First, identify the core responsibility (payment processing).
Then extract dependencies (DB, external APIs).
Finally, write tests before refactoring (safety net)."

3. Code Review as Teaching:

Instead of: "This is bad, fix it"
Teach: "This works, but consider scalability:

Current:
for user in users:
    send_email(user)  # N+1 problem, sends 10K emails serially

Better:
batch_send_emails(users)  # Batch API, sends 10K in parallel

Why? 10K serial emails = 10K × 100ms = 16 minutes
Batch: 10K / 100 per batch = 100 batches × 500ms = 50 seconds

Trade-off: Batch is 20× faster but more complex. Worth it for 10K+ users."

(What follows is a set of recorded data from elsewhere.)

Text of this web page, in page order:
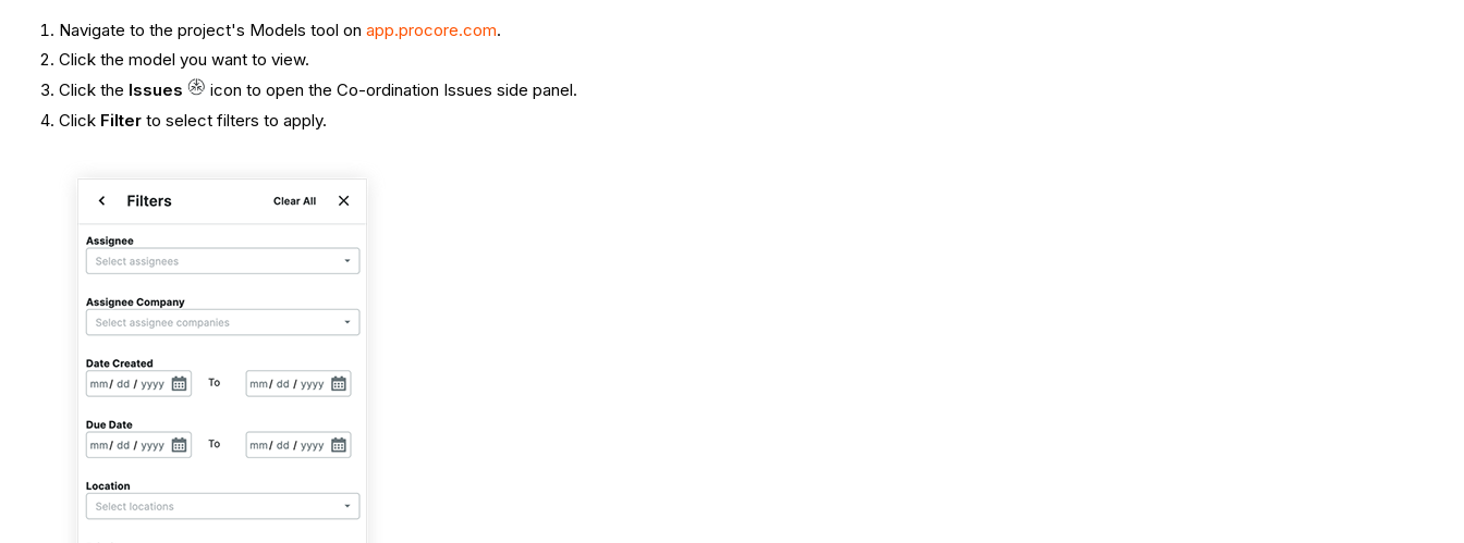
Navigate to the project's Models tool onapp.procore.com.
Click the model you want to view.
Click the Issues
icon to open the Co-ordination Issues side panel.
Click Filter to select filters to apply.
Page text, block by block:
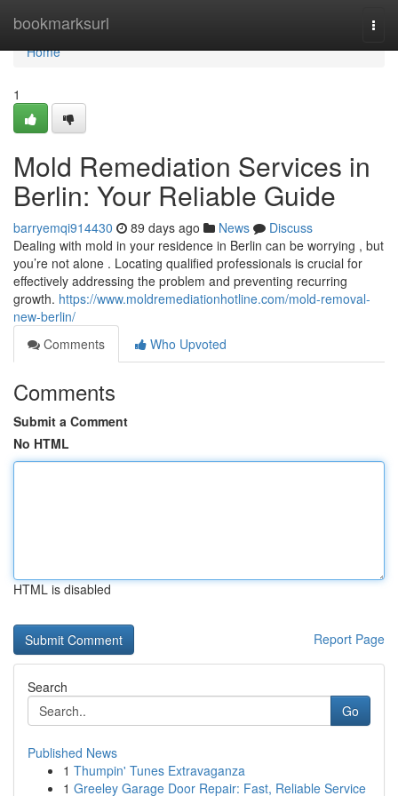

4. Safe Experimentation Environment:

Give juniors low-risk projects to learn:
- Internal tools (not customer-facing)
- Feature flags (easy to disable if broken)
- Code reviews before merge (safety net)

Example: "Build a new admin dashboard using microservices.
If it fails, no customer impact. But you'll learn:
- Service communication
- API design
- Database design
Great learning opportunity with low risk."

Sixth, communicating trade-offs to product:

Framework: Cost-Benefit in Business Terms

Product asks: "Why can't we ship feature X faster?"

Tech answer: "We have technical debt in the payment system."

Product-friendly answer:
"Our payment code is complex (10,000 lines in one file).
Adding feature X would take 4 weeks and risk breaking existing payments.

If we refactor first (2 weeks), we can:
1. Add feature X safely in 1 week (total: 3 weeks)
2. All future payment features ship 2× faster
3. Reduce payment errors by 50% (better customer experience)

ROI: 2-week refactor investment = 1 week saved on feature X + faster shipping forever"

Interview Score: 9/10

Why: Debt audit framework with HIGH/MED/LOW categorization, 70/30 feature-to-refactor rule with product communication, Strangler Fig pattern for gradual modernization, DORA metrics for measuring impact, comprehensive mentorship framework (ADRs, pairing, code review teaching), and business-friendly trade-off communication.